Brian Crosby, a teacher at Agnes Murphy Elementary School in Sparks, developed a way to allow a student with leukemia who can’t attend class to participate virtually, also using a webcam.

“I think teenagers are really lucky,” says Candace. “They have an advantage. They can really get to know what’s going on globally. My generation, we just had TV and radio. They can go find information instead of just being fed certain things.”

Elcano, who has two sons, ages 17 and 20, says, “I think kids today are far more globally connected and far more concerned about the global environment. My son who goes to college, when he wakes up in the morning, he goes on his computer, and he checks out USA Today and London Times because he wants a non-American perspective about what’s going on in the world.”

“The negative part is that they worry more,” says Candace. “I notice Becca and her friends; everything is so immediate to them. They’re worried about the world and bombs, and they’re worried about how we treat one another, things like racial issues.”

At the same time, she’s heartened by the fact that Rebecca often engages her in conversations about what she’s learning about politics.

“Your child needs to be able to talk to you,” says Elcano. “If your child feels uncomfortable [about something he or she saw online], building those lines of communication is important.”

Haskell trusts that his kids “will develop their own values, hopefully based on the values that we give them. Kids take whatever opportunity you give them. I really believe that upbringing and how you’re taught is important.”

Under the influence
But each of these parents/educators stresses that some guidance is in order when it comes to who should be influencing kids. None of them is taking any chances by erring on the lenient side.

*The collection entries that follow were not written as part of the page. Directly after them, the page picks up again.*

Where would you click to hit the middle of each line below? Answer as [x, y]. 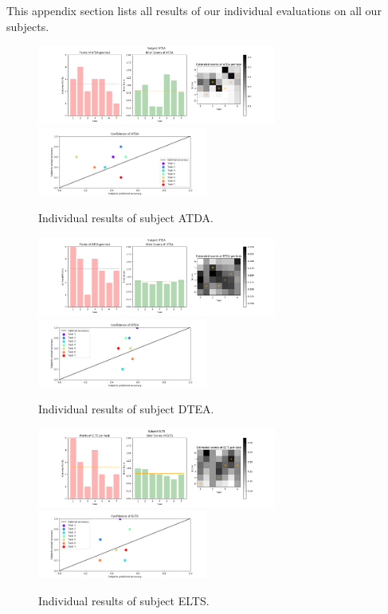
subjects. [28, 26]
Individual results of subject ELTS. [124, 600]
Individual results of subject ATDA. [126, 217]
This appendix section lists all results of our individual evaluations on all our [194, 10]
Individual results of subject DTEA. [126, 409]
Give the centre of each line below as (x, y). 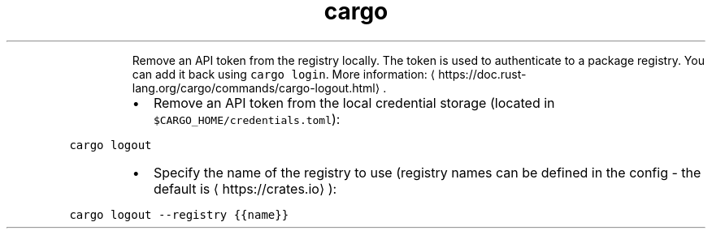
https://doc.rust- (482, 74)
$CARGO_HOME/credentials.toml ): (247, 119)
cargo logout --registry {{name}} (179, 214)
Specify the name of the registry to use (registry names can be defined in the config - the (427, 172)
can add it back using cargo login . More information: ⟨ (284, 74)
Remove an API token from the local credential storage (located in (354, 103)
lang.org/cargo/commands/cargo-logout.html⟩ (256, 88)
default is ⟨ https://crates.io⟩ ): (245, 188)
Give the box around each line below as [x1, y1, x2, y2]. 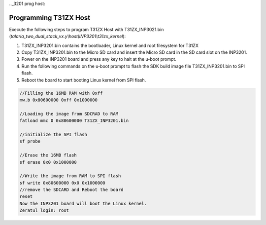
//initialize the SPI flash [19, 131, 87, 137]
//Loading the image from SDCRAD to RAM [19, 111, 118, 116]
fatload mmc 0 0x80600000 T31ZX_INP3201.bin [19, 118, 129, 123]
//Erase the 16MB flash [19, 152, 77, 158]
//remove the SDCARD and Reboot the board [19, 187, 124, 192]
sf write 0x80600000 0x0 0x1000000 [19, 180, 105, 186]
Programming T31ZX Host [9, 13, 91, 22]
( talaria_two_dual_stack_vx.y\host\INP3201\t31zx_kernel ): [9, 34, 126, 39]
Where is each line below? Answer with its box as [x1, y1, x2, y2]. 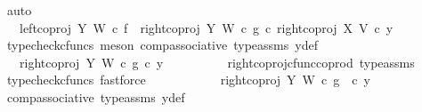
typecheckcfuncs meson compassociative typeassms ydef [6, 36, 318, 54]
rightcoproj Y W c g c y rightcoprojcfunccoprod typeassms [19, 52, 415, 71]
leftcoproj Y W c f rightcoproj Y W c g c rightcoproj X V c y [19, 18, 394, 36]
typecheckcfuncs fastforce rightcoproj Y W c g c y [6, 70, 370, 89]
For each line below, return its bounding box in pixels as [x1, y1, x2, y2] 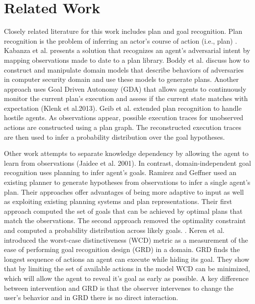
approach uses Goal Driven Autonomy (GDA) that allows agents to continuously [4, 83, 247, 94]
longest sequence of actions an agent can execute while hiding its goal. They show [4, 253, 250, 264]
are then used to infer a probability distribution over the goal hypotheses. [4, 131, 225, 142]
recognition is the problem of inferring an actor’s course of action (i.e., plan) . [4, 35, 237, 46]
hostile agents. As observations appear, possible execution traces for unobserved [4, 112, 244, 123]
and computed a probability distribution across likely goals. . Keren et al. [4, 225, 225, 235]
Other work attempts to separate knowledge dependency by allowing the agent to [4, 148, 249, 158]
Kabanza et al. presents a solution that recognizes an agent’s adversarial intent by [4, 45, 251, 55]
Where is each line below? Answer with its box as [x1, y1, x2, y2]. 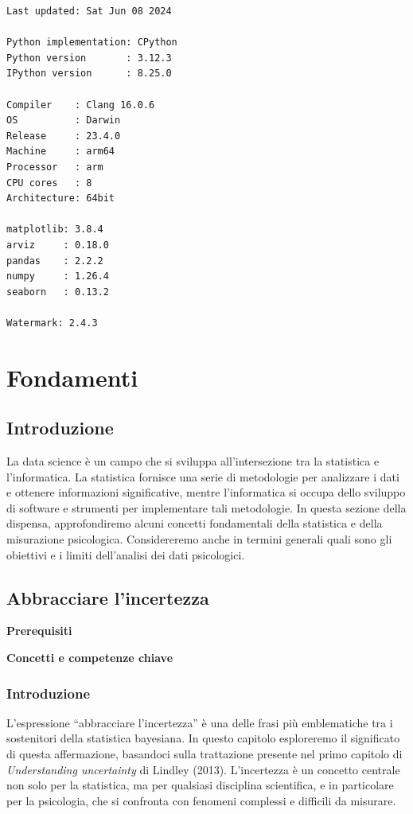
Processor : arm [6, 161, 103, 173]
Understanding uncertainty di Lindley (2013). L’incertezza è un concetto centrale [6, 761, 400, 777]
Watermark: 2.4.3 [6, 317, 98, 329]
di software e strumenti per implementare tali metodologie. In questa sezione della [6, 499, 407, 516]
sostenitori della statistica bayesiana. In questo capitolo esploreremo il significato [6, 730, 400, 746]
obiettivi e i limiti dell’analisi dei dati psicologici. [6, 546, 245, 563]
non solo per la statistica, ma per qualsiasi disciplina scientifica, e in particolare [6, 777, 394, 793]
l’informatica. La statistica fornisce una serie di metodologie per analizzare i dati [6, 468, 399, 485]
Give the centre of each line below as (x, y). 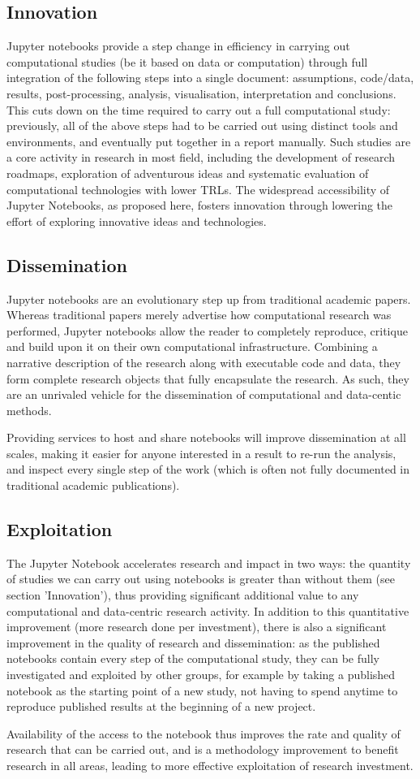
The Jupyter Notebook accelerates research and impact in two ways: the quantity (209, 563)
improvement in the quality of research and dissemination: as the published (193, 642)
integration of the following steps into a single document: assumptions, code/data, (210, 78)
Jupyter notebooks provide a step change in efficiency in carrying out (178, 46)
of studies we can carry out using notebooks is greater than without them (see (201, 579)
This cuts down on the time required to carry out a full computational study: (199, 109)
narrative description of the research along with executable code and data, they (204, 362)
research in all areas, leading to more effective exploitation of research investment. (210, 765)
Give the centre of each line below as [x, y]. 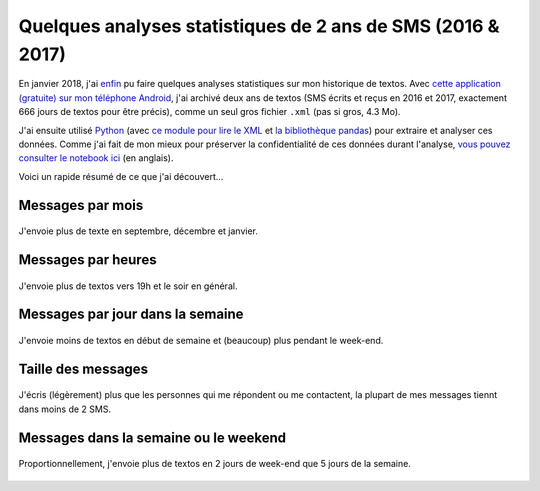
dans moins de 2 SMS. [65, 409]
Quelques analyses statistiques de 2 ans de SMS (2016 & [259, 26]
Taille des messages [83, 368]
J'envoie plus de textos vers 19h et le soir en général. [128, 286]
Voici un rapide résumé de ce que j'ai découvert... [121, 176]
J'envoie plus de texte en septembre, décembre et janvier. [138, 231]
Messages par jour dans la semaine [131, 314]
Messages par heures [87, 259]
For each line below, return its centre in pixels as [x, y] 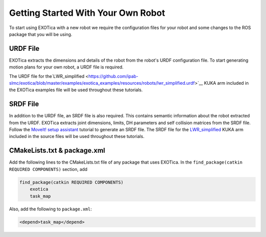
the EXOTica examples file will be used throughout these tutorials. [76, 90]
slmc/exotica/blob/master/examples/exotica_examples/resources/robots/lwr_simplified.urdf [102, 83]
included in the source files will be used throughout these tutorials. [77, 136]
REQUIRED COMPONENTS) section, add [48, 169]
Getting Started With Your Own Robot [87, 13]
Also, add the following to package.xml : [50, 209]
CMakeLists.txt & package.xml [57, 151]
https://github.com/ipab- [114, 76]
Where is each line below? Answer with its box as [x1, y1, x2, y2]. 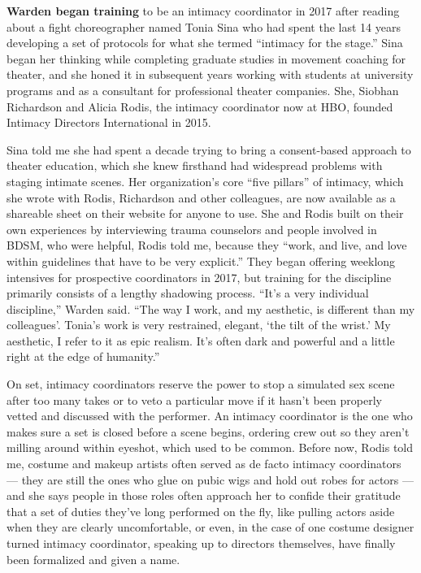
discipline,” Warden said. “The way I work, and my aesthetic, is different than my [7, 300, 415, 317]
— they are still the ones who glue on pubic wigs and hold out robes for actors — [7, 471, 414, 488]
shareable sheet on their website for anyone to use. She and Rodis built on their [7, 205, 404, 222]
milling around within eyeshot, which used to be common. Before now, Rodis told [7, 439, 414, 456]
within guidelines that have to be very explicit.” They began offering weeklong [7, 252, 396, 269]
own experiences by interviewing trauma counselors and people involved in [7, 220, 377, 237]
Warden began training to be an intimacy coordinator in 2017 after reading [7, 2, 400, 19]
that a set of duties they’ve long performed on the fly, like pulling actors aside [7, 502, 395, 519]
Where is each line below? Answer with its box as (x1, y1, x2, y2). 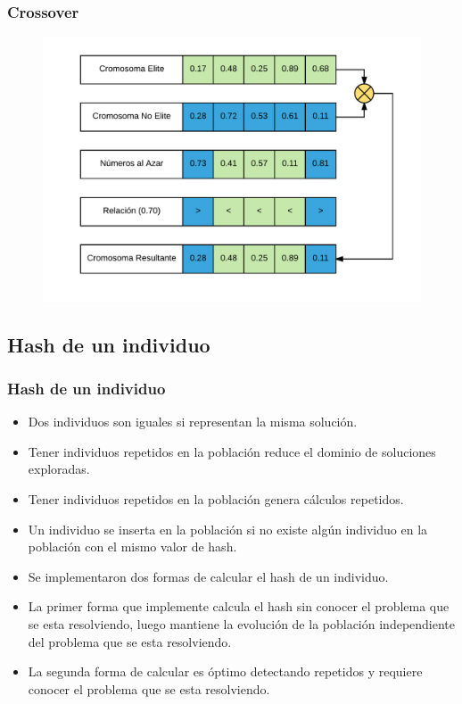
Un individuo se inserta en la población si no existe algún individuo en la (28, 519, 428, 538)
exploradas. (28, 460, 90, 478)
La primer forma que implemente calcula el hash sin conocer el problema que (28, 597, 450, 616)
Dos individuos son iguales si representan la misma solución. (28, 412, 358, 431)
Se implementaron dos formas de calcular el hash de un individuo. (28, 567, 389, 585)
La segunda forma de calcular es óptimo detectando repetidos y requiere (28, 662, 423, 681)
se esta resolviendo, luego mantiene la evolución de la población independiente (28, 615, 456, 634)
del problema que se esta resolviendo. (28, 632, 232, 650)
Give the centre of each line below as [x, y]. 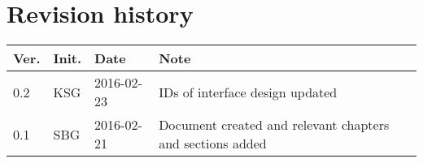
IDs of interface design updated [248, 92]
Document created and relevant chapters [274, 125]
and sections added [213, 144]

“The kids are there in the room together with us, so I can see,” says Candace.

“You have younger and younger people being given more liberty and less personal accountability,” says Haskell. “As a teenager, I would say that would be good. As a parent, I would say that would be bad. It is making it more difficult for parents.

“I think what is happening is that kids are exposing themselves to a level of maturity that they cannot yet match,” he adds. “Some of the information they find online can be more than they can rationalize and put into scope.”

Elcano proposes that parents use firewalls to block sites that are inappropriate, and he advises parents whose kids spend the afternoon home alone to block Internet access altogether for those hours. And, he says emphatically, “Never allow Internet in the bedroom. And you can capitalize ‘never.’ Bold it. Make it red.”

In the schools, he takes a similar approach.

“We purchase a state-of-the art firewall that we update daily,” says Elcano. “We block out inappropriate sites based on categories.” Hate crime sites, gambling sites and any sites dealing with pornography or drugs are off limits. Teachers don’t always agree on the standards the district uses regarding what should be surfable and what shouldn’t.

“It’s always that constant give and take of what’s appropriate and what’s not,” says Elcano. “We have 6,300 teachers in the district. You could ask them all, and you’d get 6,300 different answers.”

But they consider the matter of guiding kids through the Information Age intact important enough to keep refining their approach.

Technological changes will keep coming faster than teens, parents or educators know how to deal with them. Elcano is concerned about the unmonitored access kids will have to the Internet once devices like the iPhone are able to surf easily and teens start bringing them to school.

He doesn’t know exactly how the school district will approach that situation. But in the meantime, he says, “The Internet is not going away. To ignore it is not to deal with it.”